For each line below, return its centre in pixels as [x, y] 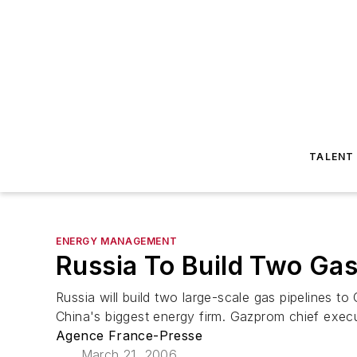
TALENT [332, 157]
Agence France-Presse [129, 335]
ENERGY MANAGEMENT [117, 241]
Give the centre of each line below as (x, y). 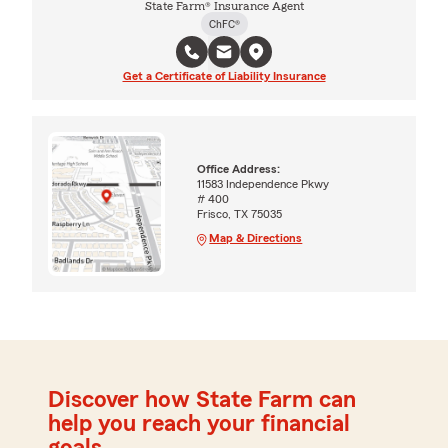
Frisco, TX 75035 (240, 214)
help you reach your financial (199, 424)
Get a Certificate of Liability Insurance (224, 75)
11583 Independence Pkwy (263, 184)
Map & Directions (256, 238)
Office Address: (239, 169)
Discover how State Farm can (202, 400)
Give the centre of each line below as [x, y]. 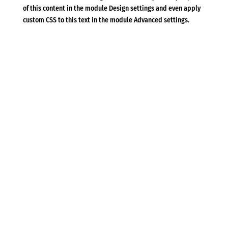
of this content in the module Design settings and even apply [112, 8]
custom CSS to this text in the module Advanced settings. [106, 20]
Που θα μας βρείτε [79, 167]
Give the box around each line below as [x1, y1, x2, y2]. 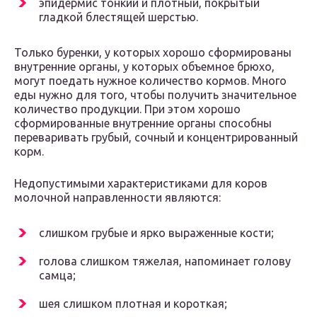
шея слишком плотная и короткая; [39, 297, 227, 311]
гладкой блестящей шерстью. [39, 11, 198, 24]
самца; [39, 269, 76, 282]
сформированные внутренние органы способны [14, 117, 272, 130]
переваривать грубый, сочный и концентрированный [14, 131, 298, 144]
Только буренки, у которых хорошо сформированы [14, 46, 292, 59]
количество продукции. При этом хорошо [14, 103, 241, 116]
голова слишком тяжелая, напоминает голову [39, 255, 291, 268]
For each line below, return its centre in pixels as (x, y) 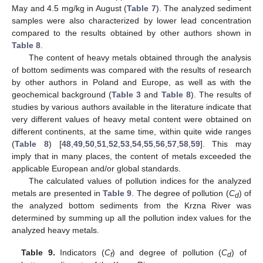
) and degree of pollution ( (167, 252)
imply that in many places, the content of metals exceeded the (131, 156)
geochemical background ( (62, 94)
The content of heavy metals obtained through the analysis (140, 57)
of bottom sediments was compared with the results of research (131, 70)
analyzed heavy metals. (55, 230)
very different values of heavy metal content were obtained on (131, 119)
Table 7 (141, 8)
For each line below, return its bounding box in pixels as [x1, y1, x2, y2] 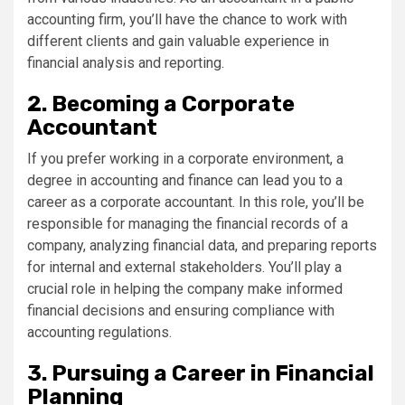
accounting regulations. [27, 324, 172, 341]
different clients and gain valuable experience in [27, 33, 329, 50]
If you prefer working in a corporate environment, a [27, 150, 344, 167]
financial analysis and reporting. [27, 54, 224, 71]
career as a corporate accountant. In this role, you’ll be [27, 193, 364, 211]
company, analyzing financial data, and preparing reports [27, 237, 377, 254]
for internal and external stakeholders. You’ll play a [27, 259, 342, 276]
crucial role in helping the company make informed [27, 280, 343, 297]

● ● ● ● ● ● ●

## Work required
Extract the part of the records that opens with the line containing "TALENT [332, 157]" and closes with the line containing "Office Address: (239, 169)". Take only those lines, exactly, and no pictures.

## Reply
TALENT [332, 157]
Agence France-Presse [129, 335]
ENERGY MANAGEMENT [117, 241]
Give the centre of each line below as (x, y). 
Frisco, TX 75035 (240, 214)
help you reach your financial (199, 424)
Get a Certificate of Liability Insurance (224, 75)
11583 Independence Pkwy (263, 184)
Map & Directions (256, 238)
Office Address: (239, 169)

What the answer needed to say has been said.